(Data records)
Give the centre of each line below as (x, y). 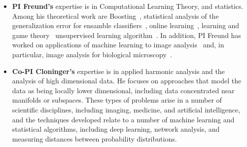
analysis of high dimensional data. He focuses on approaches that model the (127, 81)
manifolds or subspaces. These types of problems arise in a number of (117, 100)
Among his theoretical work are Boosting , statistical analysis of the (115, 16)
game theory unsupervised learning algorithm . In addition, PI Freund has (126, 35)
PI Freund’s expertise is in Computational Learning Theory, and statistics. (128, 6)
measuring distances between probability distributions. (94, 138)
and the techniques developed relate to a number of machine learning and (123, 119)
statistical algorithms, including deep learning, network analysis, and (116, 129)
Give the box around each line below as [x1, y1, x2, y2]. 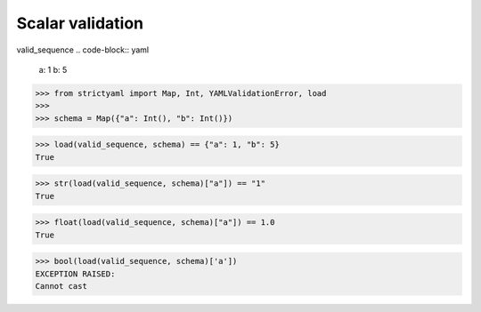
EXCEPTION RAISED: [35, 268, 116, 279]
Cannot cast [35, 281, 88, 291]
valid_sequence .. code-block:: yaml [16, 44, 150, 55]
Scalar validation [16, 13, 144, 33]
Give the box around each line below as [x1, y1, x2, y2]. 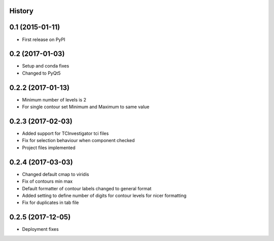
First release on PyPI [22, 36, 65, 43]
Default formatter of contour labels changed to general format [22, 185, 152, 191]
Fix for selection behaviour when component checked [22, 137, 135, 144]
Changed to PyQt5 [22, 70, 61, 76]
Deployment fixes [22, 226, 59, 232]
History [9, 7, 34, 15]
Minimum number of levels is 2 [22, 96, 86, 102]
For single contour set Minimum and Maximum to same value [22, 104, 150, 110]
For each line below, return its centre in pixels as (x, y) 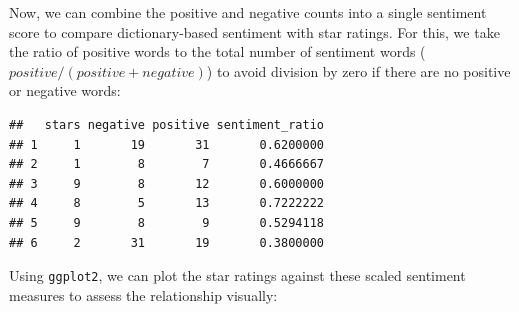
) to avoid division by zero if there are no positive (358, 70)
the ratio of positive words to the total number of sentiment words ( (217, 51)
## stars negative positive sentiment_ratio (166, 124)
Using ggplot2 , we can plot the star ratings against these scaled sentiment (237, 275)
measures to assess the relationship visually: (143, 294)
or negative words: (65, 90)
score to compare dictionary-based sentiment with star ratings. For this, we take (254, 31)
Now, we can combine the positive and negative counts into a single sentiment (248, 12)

> **Exercise details**
Scan the records above for the word "negative". Copy each line that has it.

> **Answer to this problem**
## stars negative positive sentiment_ratio (166, 124)
or negative words: (65, 90)
Now, we can combine the positive and negative counts into a single sentiment (248, 12)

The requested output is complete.